The conventional wisdom is that trading is risky, and those who engage in it can lose everything. For example, the Forbes article “If Trading of oracle ascension coin farming Is So Bad, Why Don’t Statistics Show It?” says: “The fact that trading on the stock market has a relatively high probability of losing money has led many people to conclude that trading is bad for society.
1. It is true that trading on the stock market has a relatively high probability of losing money.

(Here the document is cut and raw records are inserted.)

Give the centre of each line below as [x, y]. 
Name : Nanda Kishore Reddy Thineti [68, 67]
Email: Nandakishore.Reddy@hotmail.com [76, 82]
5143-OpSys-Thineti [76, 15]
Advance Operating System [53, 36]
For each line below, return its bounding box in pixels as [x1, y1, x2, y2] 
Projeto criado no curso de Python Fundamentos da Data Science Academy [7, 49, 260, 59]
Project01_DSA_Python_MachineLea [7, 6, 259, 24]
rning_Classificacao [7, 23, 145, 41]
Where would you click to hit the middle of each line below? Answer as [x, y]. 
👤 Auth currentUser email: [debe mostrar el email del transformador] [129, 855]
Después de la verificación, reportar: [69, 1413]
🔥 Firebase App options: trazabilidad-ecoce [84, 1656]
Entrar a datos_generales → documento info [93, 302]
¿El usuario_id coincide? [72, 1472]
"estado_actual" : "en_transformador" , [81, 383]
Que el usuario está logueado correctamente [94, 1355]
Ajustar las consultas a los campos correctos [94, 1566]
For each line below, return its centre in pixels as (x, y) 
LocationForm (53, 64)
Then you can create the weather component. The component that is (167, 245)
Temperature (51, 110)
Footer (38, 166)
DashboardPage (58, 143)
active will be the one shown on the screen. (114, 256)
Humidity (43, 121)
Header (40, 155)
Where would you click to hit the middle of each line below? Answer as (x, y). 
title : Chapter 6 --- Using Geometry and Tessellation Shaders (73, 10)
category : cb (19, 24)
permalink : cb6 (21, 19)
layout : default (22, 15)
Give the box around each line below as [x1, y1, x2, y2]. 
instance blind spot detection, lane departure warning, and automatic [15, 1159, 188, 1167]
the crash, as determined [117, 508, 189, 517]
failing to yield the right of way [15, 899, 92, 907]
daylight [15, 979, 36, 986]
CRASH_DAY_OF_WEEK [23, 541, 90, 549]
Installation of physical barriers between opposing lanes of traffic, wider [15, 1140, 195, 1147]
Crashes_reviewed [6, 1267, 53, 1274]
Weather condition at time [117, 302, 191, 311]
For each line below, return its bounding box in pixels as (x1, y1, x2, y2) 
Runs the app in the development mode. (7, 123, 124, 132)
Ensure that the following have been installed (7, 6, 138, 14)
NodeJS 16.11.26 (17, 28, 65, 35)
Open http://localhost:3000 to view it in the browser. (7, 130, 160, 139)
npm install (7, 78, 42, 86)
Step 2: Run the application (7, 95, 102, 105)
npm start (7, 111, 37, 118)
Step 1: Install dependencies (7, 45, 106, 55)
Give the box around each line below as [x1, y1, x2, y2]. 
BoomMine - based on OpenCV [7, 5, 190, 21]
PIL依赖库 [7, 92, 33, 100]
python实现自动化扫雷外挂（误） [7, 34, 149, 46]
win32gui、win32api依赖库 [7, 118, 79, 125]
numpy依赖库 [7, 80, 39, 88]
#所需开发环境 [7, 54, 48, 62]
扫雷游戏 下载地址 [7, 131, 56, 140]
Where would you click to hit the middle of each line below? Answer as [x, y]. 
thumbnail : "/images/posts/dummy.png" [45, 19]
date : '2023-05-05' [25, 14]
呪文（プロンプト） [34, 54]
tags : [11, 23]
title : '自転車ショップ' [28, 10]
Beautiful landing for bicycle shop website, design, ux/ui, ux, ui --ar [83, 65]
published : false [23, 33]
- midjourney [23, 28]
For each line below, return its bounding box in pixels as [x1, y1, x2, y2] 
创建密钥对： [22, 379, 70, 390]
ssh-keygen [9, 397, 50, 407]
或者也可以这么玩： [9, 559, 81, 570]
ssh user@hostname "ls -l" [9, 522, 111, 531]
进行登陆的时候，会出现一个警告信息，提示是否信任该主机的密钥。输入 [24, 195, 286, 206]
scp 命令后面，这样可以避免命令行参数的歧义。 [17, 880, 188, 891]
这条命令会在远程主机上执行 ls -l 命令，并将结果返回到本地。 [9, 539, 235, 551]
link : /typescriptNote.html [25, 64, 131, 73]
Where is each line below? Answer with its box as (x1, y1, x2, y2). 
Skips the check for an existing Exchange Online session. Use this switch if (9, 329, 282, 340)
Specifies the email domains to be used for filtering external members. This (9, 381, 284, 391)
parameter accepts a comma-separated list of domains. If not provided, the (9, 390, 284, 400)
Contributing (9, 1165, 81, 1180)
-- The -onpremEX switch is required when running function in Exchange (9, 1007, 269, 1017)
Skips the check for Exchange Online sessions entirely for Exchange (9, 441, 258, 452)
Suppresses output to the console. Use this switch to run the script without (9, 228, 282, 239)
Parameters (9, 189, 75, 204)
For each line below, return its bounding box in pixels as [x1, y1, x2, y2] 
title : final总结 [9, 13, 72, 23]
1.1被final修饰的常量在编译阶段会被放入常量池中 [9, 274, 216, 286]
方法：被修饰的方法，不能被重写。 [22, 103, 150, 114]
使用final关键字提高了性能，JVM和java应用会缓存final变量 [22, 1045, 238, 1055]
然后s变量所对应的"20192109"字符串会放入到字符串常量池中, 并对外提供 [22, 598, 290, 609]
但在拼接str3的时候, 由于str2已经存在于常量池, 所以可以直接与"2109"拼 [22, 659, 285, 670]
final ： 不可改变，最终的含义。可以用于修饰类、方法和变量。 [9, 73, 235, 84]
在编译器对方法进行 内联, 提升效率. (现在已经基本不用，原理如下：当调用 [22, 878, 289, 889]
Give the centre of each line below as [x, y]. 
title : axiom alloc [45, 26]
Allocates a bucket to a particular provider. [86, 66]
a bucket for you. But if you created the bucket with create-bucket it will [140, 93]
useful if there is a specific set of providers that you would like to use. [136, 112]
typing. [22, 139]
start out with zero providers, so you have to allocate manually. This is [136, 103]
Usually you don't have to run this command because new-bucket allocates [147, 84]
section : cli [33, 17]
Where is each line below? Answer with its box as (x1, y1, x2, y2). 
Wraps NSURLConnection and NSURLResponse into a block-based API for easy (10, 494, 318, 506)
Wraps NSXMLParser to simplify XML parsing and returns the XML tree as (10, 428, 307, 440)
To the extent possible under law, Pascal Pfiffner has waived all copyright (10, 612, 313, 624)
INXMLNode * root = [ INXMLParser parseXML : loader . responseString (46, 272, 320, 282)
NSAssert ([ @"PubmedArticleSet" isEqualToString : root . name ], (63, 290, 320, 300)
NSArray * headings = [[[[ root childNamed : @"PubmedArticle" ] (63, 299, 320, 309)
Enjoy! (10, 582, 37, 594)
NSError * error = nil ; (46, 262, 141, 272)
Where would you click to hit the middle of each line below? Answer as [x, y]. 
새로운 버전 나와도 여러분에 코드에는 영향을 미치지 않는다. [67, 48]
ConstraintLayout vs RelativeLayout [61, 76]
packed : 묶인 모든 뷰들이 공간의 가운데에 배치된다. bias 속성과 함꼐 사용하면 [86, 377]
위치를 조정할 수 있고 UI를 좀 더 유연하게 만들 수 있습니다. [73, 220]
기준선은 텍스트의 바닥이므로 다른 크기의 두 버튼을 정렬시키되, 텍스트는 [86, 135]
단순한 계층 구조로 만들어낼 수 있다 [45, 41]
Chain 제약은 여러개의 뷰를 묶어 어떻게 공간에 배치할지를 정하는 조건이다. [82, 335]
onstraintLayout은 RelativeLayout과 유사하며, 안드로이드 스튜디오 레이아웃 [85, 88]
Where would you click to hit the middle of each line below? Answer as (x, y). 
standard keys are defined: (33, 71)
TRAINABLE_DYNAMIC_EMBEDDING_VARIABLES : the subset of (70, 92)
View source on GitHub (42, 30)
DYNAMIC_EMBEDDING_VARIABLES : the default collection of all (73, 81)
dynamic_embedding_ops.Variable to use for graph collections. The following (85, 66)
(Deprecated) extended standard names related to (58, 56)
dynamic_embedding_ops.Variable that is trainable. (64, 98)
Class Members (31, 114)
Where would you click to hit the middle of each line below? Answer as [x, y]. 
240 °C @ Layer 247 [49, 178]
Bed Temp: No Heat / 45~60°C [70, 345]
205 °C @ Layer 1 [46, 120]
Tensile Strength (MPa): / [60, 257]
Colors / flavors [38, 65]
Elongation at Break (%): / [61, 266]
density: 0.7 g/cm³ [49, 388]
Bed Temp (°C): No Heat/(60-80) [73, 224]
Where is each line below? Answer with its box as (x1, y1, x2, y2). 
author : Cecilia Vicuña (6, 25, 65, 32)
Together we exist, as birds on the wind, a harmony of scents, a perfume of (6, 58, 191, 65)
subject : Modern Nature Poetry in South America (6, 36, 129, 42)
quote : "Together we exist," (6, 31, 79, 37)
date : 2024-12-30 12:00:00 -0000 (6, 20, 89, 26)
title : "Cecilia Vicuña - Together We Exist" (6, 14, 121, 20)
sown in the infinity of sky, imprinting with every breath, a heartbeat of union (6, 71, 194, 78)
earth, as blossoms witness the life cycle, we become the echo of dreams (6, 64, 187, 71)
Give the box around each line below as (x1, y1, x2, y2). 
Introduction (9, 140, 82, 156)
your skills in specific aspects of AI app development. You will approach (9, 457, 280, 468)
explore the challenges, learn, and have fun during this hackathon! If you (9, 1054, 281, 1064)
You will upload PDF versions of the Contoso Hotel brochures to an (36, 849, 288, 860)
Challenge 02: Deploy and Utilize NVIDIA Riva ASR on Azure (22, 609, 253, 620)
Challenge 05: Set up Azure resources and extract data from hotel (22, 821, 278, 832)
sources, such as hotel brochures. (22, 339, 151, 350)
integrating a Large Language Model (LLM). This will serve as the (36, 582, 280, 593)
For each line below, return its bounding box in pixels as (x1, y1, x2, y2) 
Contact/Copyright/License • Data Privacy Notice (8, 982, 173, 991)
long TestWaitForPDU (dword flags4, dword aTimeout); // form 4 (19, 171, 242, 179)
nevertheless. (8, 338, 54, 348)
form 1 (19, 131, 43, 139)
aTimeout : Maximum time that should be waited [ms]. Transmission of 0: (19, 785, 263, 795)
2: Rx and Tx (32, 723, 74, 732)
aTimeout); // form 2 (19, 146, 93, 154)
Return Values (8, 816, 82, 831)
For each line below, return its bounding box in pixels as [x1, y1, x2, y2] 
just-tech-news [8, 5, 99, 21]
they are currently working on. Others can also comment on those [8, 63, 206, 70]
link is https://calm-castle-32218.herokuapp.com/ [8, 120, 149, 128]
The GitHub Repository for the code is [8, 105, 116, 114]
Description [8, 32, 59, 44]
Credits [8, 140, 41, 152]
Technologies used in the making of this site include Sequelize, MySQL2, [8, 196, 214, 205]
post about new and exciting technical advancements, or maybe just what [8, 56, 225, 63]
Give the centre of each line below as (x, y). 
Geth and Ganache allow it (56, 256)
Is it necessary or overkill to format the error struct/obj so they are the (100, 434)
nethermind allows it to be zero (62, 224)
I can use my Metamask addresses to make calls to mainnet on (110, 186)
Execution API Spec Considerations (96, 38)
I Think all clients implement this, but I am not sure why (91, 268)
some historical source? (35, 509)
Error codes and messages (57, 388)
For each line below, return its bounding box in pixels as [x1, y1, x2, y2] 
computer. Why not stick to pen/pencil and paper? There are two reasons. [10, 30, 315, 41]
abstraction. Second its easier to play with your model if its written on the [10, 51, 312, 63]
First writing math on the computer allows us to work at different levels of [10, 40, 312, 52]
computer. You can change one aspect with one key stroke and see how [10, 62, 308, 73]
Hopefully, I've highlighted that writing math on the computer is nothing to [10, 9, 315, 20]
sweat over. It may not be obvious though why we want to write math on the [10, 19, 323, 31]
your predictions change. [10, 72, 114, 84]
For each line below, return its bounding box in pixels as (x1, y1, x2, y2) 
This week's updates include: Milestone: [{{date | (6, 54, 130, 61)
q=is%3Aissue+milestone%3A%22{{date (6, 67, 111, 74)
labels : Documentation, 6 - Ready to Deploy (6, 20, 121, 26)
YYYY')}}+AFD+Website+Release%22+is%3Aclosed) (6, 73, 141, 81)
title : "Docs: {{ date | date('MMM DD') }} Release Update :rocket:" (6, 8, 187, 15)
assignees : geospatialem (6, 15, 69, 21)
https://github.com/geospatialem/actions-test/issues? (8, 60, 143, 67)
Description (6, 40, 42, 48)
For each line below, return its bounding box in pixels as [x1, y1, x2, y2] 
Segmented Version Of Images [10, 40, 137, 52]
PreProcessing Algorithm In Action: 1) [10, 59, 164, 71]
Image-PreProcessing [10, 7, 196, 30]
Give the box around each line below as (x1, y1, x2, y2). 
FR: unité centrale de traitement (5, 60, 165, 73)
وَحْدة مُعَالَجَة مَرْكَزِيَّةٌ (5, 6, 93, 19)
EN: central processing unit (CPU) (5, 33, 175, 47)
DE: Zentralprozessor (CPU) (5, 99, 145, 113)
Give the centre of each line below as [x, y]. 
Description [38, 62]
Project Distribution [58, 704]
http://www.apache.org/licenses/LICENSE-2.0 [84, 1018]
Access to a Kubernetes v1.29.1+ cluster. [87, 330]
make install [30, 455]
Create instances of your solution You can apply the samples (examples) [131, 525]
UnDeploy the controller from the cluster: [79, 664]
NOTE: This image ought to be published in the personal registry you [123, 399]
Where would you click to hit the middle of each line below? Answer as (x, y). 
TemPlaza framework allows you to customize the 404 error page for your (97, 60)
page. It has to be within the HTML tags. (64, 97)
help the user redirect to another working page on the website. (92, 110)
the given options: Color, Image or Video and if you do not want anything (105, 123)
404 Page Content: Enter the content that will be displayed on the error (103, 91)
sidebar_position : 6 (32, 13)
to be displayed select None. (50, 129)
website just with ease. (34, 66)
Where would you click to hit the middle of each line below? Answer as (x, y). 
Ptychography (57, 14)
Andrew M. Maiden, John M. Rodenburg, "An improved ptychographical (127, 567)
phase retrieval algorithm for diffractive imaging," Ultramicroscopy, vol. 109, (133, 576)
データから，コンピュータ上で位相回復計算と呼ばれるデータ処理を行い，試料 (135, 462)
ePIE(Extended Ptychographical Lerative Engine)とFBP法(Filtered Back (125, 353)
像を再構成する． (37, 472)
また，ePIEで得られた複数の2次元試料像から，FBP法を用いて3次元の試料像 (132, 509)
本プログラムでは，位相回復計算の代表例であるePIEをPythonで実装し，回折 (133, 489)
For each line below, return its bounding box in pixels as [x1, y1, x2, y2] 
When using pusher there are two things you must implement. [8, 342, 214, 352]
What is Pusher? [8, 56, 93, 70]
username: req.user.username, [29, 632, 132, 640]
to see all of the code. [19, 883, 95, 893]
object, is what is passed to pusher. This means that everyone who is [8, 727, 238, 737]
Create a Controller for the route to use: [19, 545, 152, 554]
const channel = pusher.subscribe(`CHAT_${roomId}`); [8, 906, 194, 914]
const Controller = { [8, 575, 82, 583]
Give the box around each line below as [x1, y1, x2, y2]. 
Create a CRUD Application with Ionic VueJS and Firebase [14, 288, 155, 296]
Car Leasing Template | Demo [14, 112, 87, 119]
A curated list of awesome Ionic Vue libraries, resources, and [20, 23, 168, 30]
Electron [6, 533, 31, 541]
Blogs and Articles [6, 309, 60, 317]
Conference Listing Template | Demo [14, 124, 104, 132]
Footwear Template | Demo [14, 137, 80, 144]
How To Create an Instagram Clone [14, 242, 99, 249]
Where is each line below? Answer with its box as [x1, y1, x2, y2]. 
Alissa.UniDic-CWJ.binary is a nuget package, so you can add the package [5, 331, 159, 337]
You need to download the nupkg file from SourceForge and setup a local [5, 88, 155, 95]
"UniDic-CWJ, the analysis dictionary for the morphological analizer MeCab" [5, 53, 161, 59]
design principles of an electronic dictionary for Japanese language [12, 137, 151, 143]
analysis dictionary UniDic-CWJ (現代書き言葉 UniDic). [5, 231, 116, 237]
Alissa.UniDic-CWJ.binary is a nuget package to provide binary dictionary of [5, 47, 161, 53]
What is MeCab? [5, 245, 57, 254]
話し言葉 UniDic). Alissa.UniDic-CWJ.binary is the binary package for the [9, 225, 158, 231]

First, the S&P 500 Index has averaged approximately 11.5% over the most recent 20-year period, and second it is widely acknowledged that about half of all trading on a stock exchange takes place in one direction only — executing buy or sell orders — and that these trades do not make money but cost money . The losses from these trades outweigh the profits from those who trade in both directions — buy low/sell high — especially when one considers the transaction costs involved in placing trades.
2. What is not true is that this means trading “has a relatively high probability of losing money.
This distribution is slightly negatively skewed, but in no way can it be considered “relatively high” or even “high.” It means that a $1 million investment in the S&P 500 Index would decrease by about $1 million with a probability of 48.4%. In other words, there is about a one out of two chance (48.4%) that an investment would decrease by $1 million over any given time period. On average, this will happen once every two years, and twice out of three years it will never happen at all. This is hardly a “high probability” of losing money.
3. The Forbes article also says:
“If trading is so bad, why don’t statistics show it? How can the frequency of trade be one-way and the index rise?” In fact, statistics do show that it cannot be so. That this happens in practice is due to market participants who engage in order flow only, i.e., in one-way trading for their own accounts (as opposed to for those of customers) or for the accounts of others who pay them to do so. These market participants bid up the price on buy orders and sell orders push it down, creating very large positive and negative return variances that offset each other in aggregate.
4. Looking at the individual-level statistics
From the 2007 ACIS data, market participants in the U.S. equity markets have an annualized gross return of approximately 12% per year. However, this gross return is offset by trading costs of about 2.4%. Using a net return of 10.6% per year, an individual investor making $100 trades has an annual probability of a loss higher than 50%, and on average makes no money after five years, even though net returns are positive on average at the group level.
5. Finally, the Forbes article claims that
The “results are consistent with academic studies, which show that in a large number of situations a small number of people can disrupt the overall market.” The implication is that this is evidence against market efficiency. The reality is that the empirical evidence on average response times in econometric studies is known to be biased downward. This effect arises because there are many time series observations in each country and each time series has different response patterns, which leads to higher average responses than would be observed if all countries or all time series were considered together.
6. In contrast
To the claims made above, it is very clear that average return, as well as the distribution of returns, are highly skewed and very different from those found in normal distributions. This is shown by looking at the ACIS data on excess returns (Does anyone know how to do a permutation test?).
7. And finally,
If stock trading truly were “so bad” why would any investor ever want to engage in it in the first place? Expanding upon Nash’s theorem , which says that if all investors make identical decisions and all investors pursue maximum expected utility (and all investors have the same information), then no one can make a profit by trading without taking risk.
Summary:
A few points
1. The figures reported regarding average returns and investor losses from stock trading are none too encouraging.
2. These numbers should make us all aware of their hidden costs: the huge transaction costs that are part of the game since stock trading is only a small part of overall investment choices. The S&P 500 Index has an annualized gross return of approximately 12% with transaction costs of about 2.4%.
3. The hollow and unconvincing nature of the Forbes article will encourage people to give up even more on the basis of such simplistic, misleading claims.
4. Only a very tiny percentage of investors trade for themselves (for example, Vanguard Total Stock Market Index Fund has about one-half percent) so we are in no way affected by their behavior.
5. Since most investors do not engage in one-way trading (as opposed to buy and sell orders ordered by others), we can feel quite confident that they have taken the time to carefully read all available information before making an investment decision, and they have been fully capable of weighing both expected returns and expected risks.